In Unquenchable, Robert Glennon writes approvingly of Intel’s economies of scale at the Ocotillo campus, but his words might send a chill down the spine of local agriculturists: “It takes roughly 135,000 gallons of water to produce one ton of alfalfa, but it takes fewer than 10 gallons to produce [an Intel] Core 2 Duo microprocessor…. Each acre-foot [of water] used to grow alfalfa generates at most $264. That same acre-foot used to manufacture Core 2 Duo chips generates $13 million.”
Fab 32’s futuristic circulatory system must have seemed like a nearly unattainable dream a few years ago, when its critics sniggered at Intel’s environmental missteps. But just as it transformed itself into the world’s largest semiconductor maker, Intel refashioned itself into a leading environmental steward and built one of the most water-efficient factories in the world.

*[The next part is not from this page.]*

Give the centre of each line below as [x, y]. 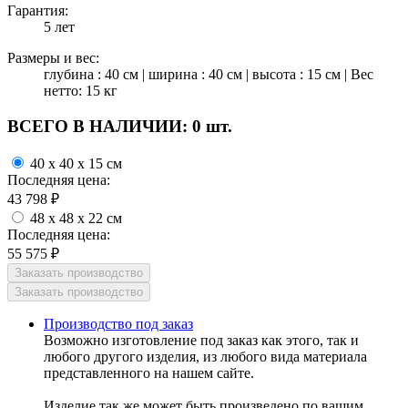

I asked Tom Cooper if Intel could ever become “water neutral,” meaning that it would recycle or offset all of its water use so it had zero net impact on the environment, as Coca-Cola and others aspire to do. Cooper stared off into the distance, then changed the subject. Clearly, the question bugged him. A few days later he e-mailed me: “To be candid, we don’t know yet. What we can be sure of is that the solution will boil down to: collect and analyze lots of data, communicate internally and externally, have persistence, and use a lot of patience.”
Cooper doesn’t believe Intel will revolutionize the way Americans use water overnight. There is no systems theory of water, no silver bullet to solve every water problem. But the efficiencies built into Fab 32 indicate a “blue” path to follow in coming decades. As Cooper put it, “Lots of little, constant improvements eventually add up to big improvements.” And in this drying century, every drop counts.